Looking forward... shifting figures, pre-budget reports and Ryanair
Our own budget deficit here in Britain expanded to a record-high of £20bn for November alone, with a helter-skelter of cuts and shunts; the Office for National Statistics (ONS) reported the public sector net borrowing figure amidst rising spending on welfare in the light of increased unemployment. The knock-on effect of one cost onto another is the crux to why recovery is a process rather than an event, even though borrowing was actually lower than forecast by City economists.
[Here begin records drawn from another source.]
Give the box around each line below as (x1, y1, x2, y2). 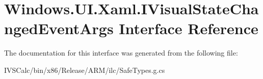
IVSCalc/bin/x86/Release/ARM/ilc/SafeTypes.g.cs (4, 64, 165, 75)
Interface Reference (119, 18, 258, 39)
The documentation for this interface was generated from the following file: (4, 47, 238, 58)
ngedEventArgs (4, 18, 114, 39)
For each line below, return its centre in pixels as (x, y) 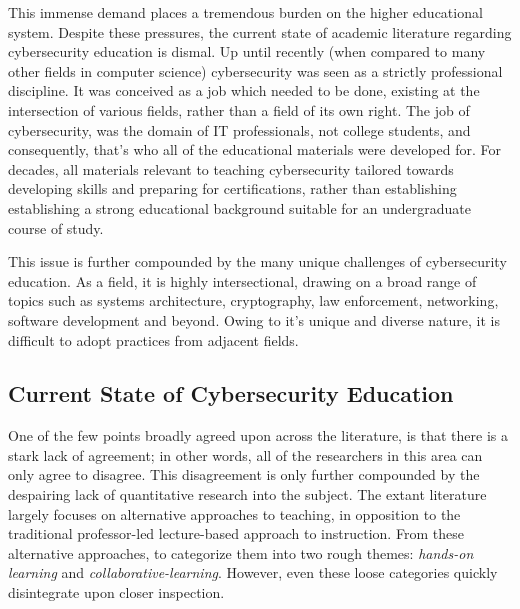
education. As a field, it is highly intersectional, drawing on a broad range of (242, 280)
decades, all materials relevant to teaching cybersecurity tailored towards (231, 168)
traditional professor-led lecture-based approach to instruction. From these (236, 533)
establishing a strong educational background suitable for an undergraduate (239, 207)
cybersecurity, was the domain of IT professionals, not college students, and (239, 129)
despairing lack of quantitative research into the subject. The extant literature (247, 494)
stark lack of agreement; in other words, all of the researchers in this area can (245, 454)
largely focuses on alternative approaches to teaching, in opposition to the (234, 513)
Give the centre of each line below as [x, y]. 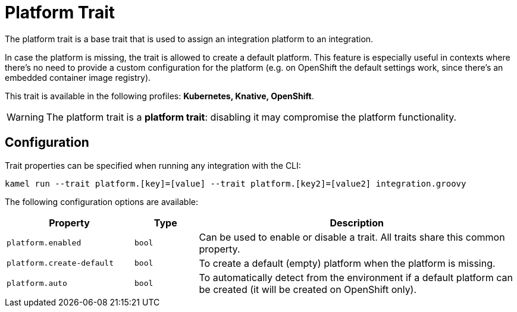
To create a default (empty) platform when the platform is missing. [347, 263]
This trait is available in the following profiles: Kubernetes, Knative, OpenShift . [159, 96]
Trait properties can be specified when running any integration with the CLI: [153, 165]
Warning [25, 117]
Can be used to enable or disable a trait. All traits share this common [352, 237]
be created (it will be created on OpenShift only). [308, 289]
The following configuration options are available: [102, 201]
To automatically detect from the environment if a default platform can [356, 277]
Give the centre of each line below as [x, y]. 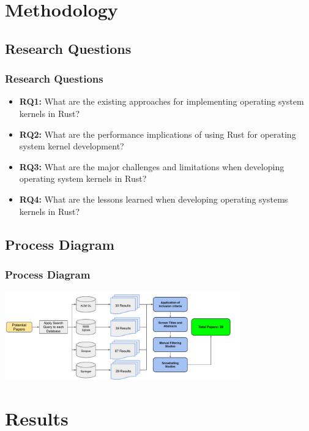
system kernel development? [72, 146]
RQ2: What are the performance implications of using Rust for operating [158, 134]
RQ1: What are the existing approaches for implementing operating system [162, 101]
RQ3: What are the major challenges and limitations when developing [152, 166]
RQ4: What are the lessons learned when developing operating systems [154, 199]
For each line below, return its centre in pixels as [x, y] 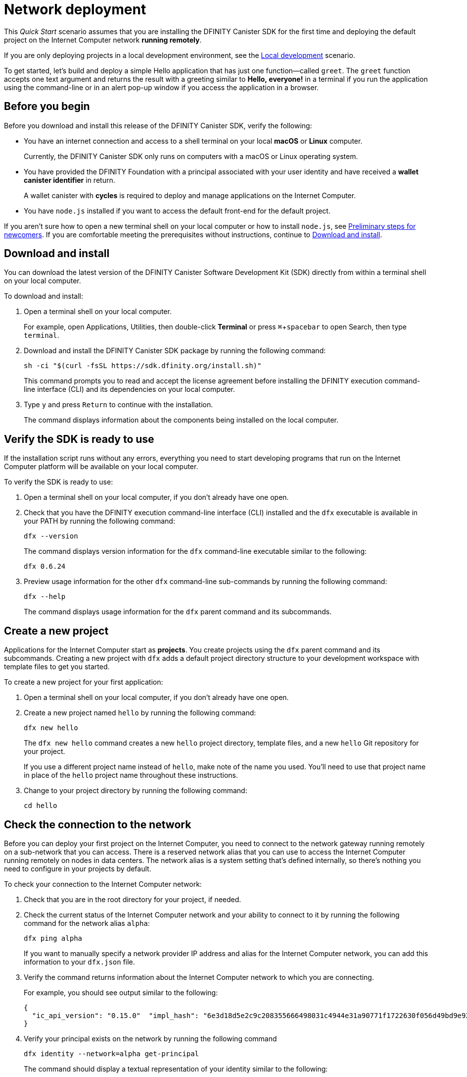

This comes as the chanecllor set a £178bn target in last week's pre-budget report following the worst month since June. And it's apparently still too early to tell if the Bank of England's £200bn quantitative easing programme has had much effect on money-supply growth. Business investment figures estimated by the ONS are fluctuating between -0.6 and -3 percent, and it seems that no-one can figure out exactly how 2010 is going to pan out.
Caution does seem to be theme of the day though, as Ryanair announced it had pulled out of talks to buy 200 aircraft from Boeing, instead choosing to trim investment and do the sensible thing - free up cash to pay investors and boost its shares. As the low-cost carrier looks forward, it aims to reduce capacity growth and return surplus cash to shareholders.